What is also disturbing in this vastly unequal distribution of voters by constituencies is that while the voters in Belize City are granted vastly unequal power in their votes, there are divisions in other districts that are strongly marginalized. Notably, Stann Creek West at 162%, and Belmopan at 148%, Belize Rural South at 142%, Cayo Central at 139% and Orange Walk North at 139% are severely malapportioned, which makes the people in those divisions the most under-represented in the legislature.
In fact, with the exception of Corozal Bay, Corozal South West, Orange Walk Central, Cayo West, Cayo North East, and Dangriga, which are fairly near the 100% of average number of voters, all other constituencies outside the Belize District are significantly above 100% of the average number of voters required.
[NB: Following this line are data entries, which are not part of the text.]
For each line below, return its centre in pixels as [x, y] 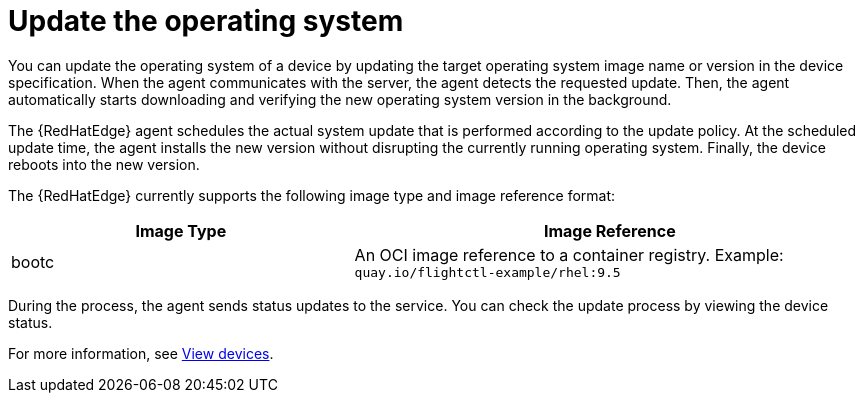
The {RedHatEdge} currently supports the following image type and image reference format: [312, 195]
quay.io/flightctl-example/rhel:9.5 [487, 272]
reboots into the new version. [104, 164]
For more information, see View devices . [141, 353]
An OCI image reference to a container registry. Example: [569, 254]
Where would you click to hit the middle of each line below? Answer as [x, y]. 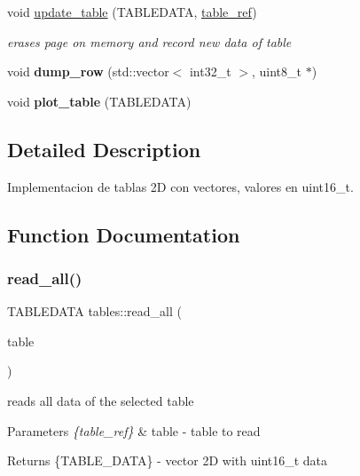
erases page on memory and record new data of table [149, 41]
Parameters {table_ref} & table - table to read [134, 430]
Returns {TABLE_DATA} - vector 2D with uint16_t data [168, 460]
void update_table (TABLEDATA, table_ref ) [132, 12]
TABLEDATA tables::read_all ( [94, 311]
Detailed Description [104, 149]
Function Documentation [124, 234]
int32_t [210, 71]
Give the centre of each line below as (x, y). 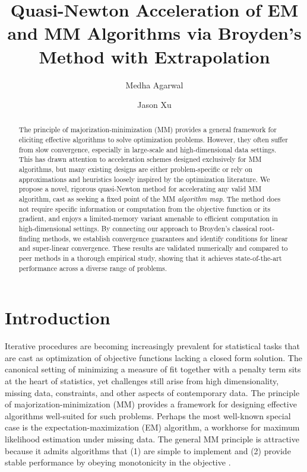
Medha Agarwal (154, 84)
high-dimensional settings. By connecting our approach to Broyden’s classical (138, 229)
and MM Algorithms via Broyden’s (154, 33)
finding (29, 238)
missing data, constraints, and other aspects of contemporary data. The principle (152, 392)
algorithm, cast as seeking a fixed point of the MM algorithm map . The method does (150, 199)
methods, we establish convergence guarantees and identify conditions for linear (165, 238)
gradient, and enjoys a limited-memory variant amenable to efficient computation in (148, 219)
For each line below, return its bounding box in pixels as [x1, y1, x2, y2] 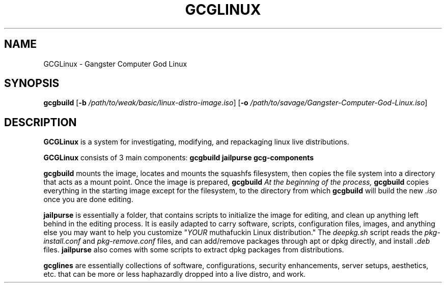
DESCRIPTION [4, 116, 77, 129]
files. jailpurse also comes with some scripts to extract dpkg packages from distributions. [43, 245, 344, 254]
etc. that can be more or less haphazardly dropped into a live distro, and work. [43, 270, 306, 279]
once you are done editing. [43, 195, 133, 204]
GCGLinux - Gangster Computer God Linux [43, 59, 187, 68]
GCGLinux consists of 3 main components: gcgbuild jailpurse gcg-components [43, 153, 314, 162]
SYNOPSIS [4, 77, 60, 90]
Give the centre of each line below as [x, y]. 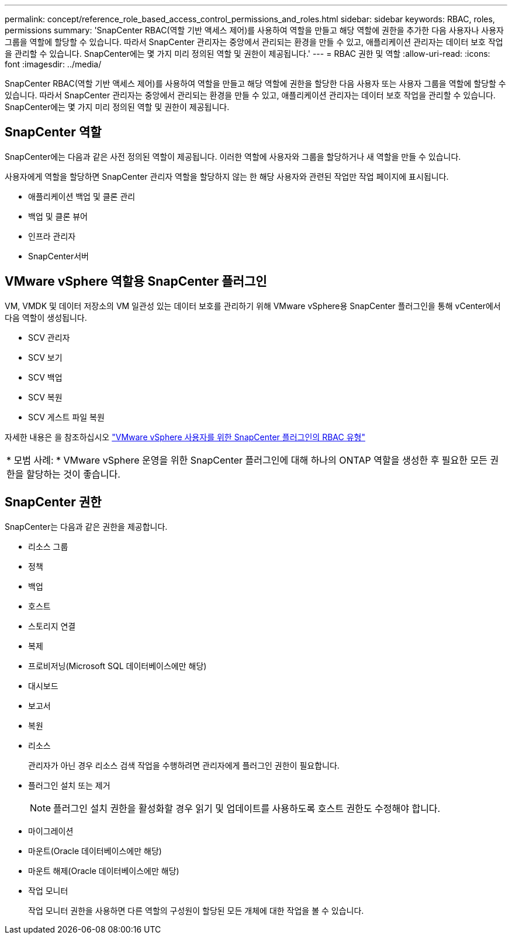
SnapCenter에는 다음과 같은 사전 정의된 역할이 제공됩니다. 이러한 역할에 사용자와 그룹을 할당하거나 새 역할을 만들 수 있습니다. [233, 156]
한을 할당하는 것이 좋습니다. [63, 474]
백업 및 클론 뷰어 [58, 216]
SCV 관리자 [49, 337]
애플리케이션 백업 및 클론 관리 [82, 196]
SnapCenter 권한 [53, 502]
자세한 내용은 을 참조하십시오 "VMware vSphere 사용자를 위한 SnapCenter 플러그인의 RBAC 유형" [185, 437]
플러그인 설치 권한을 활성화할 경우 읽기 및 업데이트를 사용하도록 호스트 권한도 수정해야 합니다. [247, 808]
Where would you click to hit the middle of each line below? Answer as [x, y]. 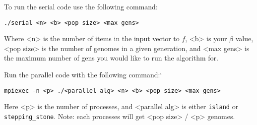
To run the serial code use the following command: [81, 6]
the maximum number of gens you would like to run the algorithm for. [111, 58]
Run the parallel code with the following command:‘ [83, 75]
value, [244, 38]
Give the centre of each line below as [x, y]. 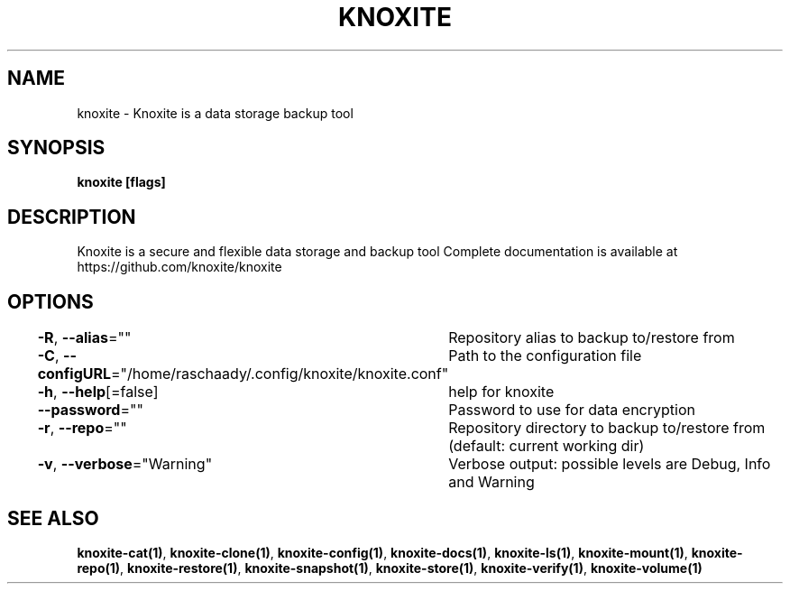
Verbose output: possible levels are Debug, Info [610, 464]
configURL [74, 374]
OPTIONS [51, 301]
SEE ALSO [53, 518]
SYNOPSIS [56, 148]
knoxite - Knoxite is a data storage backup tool [215, 113]
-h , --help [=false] [98, 392]
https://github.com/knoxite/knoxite [179, 267]

Table 2, which calculates the number of area representatives for each constituency, reveals that with its total number of 32,304 registered voters, Belize City ought to be redistricted to have 6 area representatives; not 10 as it currently has. It also shows that Cayo District, with 40,684 registered voters (or 25% more voters than Belize City), ought to have 8 area representatives and not 6, as it currently has. The Toledo and Stann Creek districts both ought to gain an additional area representative — up from the current 2 area representatives to 3. This is especially so in the Toledo District, because of the large number of villages spaced out through a wide geographic area, indeed a far wider area than those divisions in Belize City.
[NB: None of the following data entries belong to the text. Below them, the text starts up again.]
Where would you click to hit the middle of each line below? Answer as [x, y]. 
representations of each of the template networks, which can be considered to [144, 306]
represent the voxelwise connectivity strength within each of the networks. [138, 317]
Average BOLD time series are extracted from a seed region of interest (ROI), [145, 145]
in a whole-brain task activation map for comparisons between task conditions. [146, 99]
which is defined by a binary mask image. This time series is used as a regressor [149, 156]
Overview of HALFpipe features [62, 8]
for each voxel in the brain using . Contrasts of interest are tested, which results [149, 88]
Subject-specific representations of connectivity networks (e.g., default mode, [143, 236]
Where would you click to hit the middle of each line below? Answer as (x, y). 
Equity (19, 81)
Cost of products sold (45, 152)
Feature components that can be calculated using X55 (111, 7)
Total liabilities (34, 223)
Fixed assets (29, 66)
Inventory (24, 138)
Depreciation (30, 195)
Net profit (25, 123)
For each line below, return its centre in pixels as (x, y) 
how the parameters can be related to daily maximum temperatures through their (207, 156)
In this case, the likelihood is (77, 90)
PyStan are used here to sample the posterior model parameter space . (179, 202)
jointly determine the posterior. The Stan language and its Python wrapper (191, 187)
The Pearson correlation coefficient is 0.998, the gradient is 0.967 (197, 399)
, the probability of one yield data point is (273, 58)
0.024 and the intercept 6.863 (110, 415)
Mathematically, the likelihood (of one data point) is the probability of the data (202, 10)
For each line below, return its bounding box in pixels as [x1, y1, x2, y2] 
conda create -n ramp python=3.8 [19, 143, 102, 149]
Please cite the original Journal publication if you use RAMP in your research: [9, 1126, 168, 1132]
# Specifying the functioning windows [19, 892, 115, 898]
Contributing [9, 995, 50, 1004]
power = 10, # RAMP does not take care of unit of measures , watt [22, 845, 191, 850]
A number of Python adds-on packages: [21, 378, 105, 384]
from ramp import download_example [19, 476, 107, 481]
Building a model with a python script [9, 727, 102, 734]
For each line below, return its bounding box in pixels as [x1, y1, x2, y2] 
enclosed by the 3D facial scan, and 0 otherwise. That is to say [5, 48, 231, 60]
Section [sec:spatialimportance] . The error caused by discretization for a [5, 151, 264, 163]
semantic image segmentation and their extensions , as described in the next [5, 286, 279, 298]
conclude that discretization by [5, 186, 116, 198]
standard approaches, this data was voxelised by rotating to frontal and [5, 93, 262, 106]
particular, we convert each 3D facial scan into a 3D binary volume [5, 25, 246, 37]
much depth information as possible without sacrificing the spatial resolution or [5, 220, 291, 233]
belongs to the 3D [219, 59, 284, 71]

How did this situation occur? In the census of 1961, when the population of the country was 90,400, the population of Belize City alone was 32,824, or a little over one-third (36% to be exact) of the entire population of the country. Belize District, with a population of 40,200 in 1961, was nearly 3 times the population of the Cayo District, with a population of 11,700, and at least four times that of every other district. During those years, of the total of 18 constituencies, 6 constituencies (or 1 of 3 countrywide) were in Belize City alone, and 2 were in Belize Rural, while the remaining 10 constituencies represented 2 from each of five other districts. (Source: Portfolio of Information on British Honduras, Government Information Service, Belize City, 1961). Since then, although there has been a large shift in population spread through each district, the hogging up by Belize City of one-third of the total number of legislative seats remains a disturbing status quo and a blatant violation of the Constitution.
The Constitution of Belize, Section 90 (1), guarantees every citizen an equal political voice. In accordance with the Constitution, the securing of this equal political voice includes, “dividing Belize into electoral divisions in such a way that each electoral division shall have as nearly as may be an equal number of persons eligible to vote”.
The Constitution is meant to safeguard the rights of the citizens. It also binds every elected official to comply with our supreme law. It is not meant for any government to decide whether it should or should not obey the Constitution at its discretion. Likewise it is not even for the Elections and Boundaries Commission and Department to blatantly and conveniently flaunt the Constitution. As servants of the people, all members of the National Assembly are sworn to abide by the supreme law of the country, even if unions, the business community, bar association, media, civil society and the citizens at large are dozed off in a full-belly sleep of apathy such as not to assert the rights that are enshrined in the Constitution. As the gross inequalities in the Table 1 & 2 show, redistricting is long overdue and must be done.